Our research also confirmed known user habits of password creation. The research of a small university staff and students showed that only 30% of users use special characters, while uppercase letters tend to be placed at the beginning, and numbers are placed at the end of a password [36], which is a pattern we called ULS+. In our research, only 2.58% of recovered passwords had a special symbol. It is possible that many more of the 8% of passwords that we failed to crack have these characters, but this will not change the statistics substantially. However, we only found 12.21% of our investigated passwords to use the ULS+ pattern. On the other hand, we noticed the propensity of Lithuanian users to limit their alphabet to English letters, disregarding the opportunity to strengthen their passwords with specific Lithuanian characters. Table 1 lists two similar dictionaries: Lithuanian words and the Latin version of the same dictionary where diacritic marks were dropped from all letters. The results show that the first dictionary with correctly spelled words has a smaller number of passwords in it. Only 12 passwords having the Lithuanian letters with diacritics (ą, č, ž, and similar) were recovered in total, and none of them were from these two dictionaries. The use of ASCII-only symbols is a historical artefact of how information technology was developed. Early keyboards and operating systems had only English letters, and the post hoc implementation of various other character sets led to many complications in standardisation. In turn, this taught users to fall back to the simplified alphabet to avoid encoding errors in sensitive areas such as password creation. The same is true for other nationalities; e.g., an exceptionally small number of Rockyou words have specific Spanish letters.

Limitations and Strengths

The analysed data sample represents an active and technologically advanced part of the Lithuanian population. Thus, the findings related to cyber hygiene may overestimate the general population’s behaviour. There were twice as many males in this study as females, which could cause skewed results, although the statistical analysis takes the differences into account, and every age group of up to 55 years old has at least 100 women. In addition, we cracked only 92% of all leaked hashes. The remaining passwords are stronger and therefore could influence our findings. However, the main conclusions are unlikely to change, because a larger fraction of males (8.51%) have unrecovered passwords compared to females (5.17%), which is consistent with the main findings. Even though the effect sizes in the statistical analysis are considered small, the number of cases can lead to strong generalisations of the findings and might better reflect the differences between genders regarding password complexity.
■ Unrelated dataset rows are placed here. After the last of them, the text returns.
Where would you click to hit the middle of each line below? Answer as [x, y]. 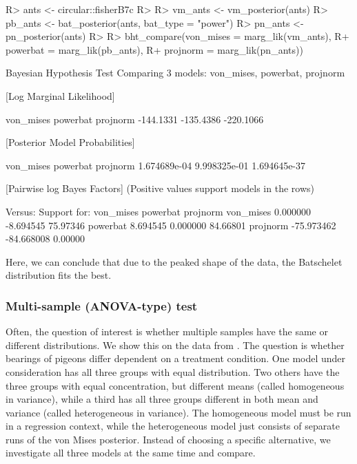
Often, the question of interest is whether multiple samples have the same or [167, 331]
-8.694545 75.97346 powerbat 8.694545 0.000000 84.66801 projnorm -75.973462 [171, 225]
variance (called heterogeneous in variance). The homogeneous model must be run [178, 412]
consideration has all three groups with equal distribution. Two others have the [173, 371]
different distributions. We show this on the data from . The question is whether [175, 345]
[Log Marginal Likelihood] [60, 95]
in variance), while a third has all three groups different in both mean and [162, 399]
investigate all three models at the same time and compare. [131, 453]
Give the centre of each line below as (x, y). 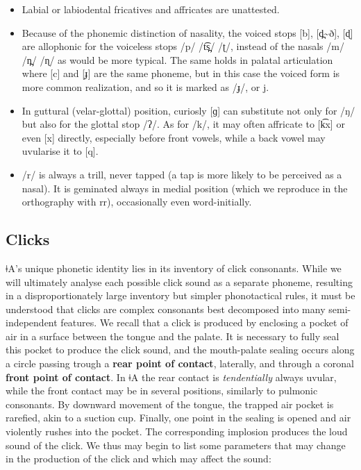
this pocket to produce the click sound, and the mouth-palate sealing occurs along (180, 350)
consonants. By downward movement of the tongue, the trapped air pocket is (170, 404)
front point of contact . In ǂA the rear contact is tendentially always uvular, (171, 377)
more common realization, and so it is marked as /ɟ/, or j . (145, 86)
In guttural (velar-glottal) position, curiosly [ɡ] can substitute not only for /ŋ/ (188, 110)
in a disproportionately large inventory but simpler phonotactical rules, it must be (180, 295)
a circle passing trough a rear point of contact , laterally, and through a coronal (180, 363)
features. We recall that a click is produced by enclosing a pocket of (204, 322)
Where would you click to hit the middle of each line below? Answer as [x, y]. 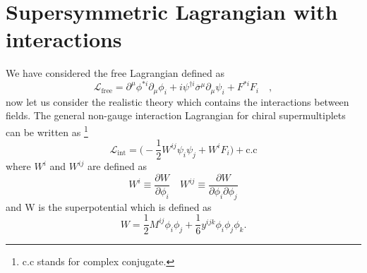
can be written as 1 [47, 131]
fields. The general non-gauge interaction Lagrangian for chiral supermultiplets [176, 115]
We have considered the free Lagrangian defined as [115, 73]
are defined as [117, 166]
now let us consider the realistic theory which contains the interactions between [178, 101]
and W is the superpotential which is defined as [109, 206]
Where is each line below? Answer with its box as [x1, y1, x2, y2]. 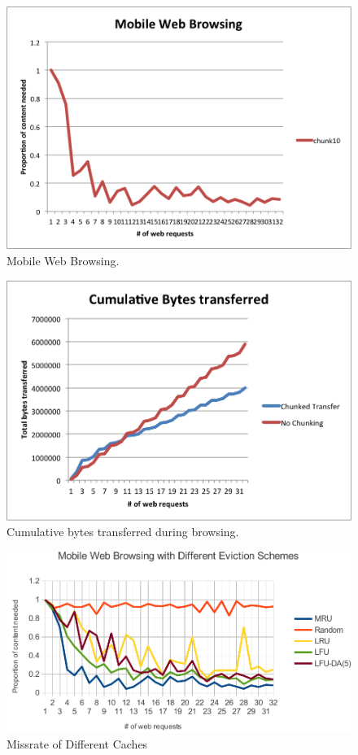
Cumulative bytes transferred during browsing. [7, 523, 239, 540]
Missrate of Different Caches [7, 735, 148, 752]
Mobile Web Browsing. [7, 252, 120, 269]
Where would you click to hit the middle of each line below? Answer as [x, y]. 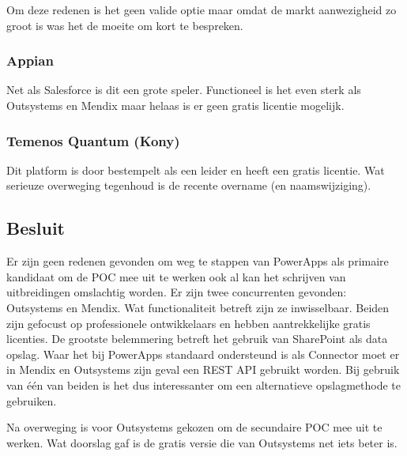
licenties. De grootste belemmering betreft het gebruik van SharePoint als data [197, 339]
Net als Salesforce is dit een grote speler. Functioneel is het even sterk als [184, 90]
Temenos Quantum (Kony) [93, 140]
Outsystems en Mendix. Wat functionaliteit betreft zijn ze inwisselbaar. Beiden [198, 307]
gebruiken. [32, 400]
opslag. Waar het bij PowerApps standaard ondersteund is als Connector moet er [203, 354]
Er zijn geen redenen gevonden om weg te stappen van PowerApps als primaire [198, 261]
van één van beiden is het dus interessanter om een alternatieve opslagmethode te [203, 384]

5. Conclusions and Future Work

Based on the analysis of over 100,000 passwords recovered from a high-quality leaked database, we determined that persons above 45 years old have the weakest passwords, and the strength decreases with age. One reason may be the lack of exposure to IT during their youth, although the exact reasons are left for further research. Although the effect size was small, females had significantly weaker passwords than males for all age groups. In general, the users’ password hygiene could be considered very weak. Passwords of around 40% of users were found in previously leaked databases, including the old Rockyou dictionary.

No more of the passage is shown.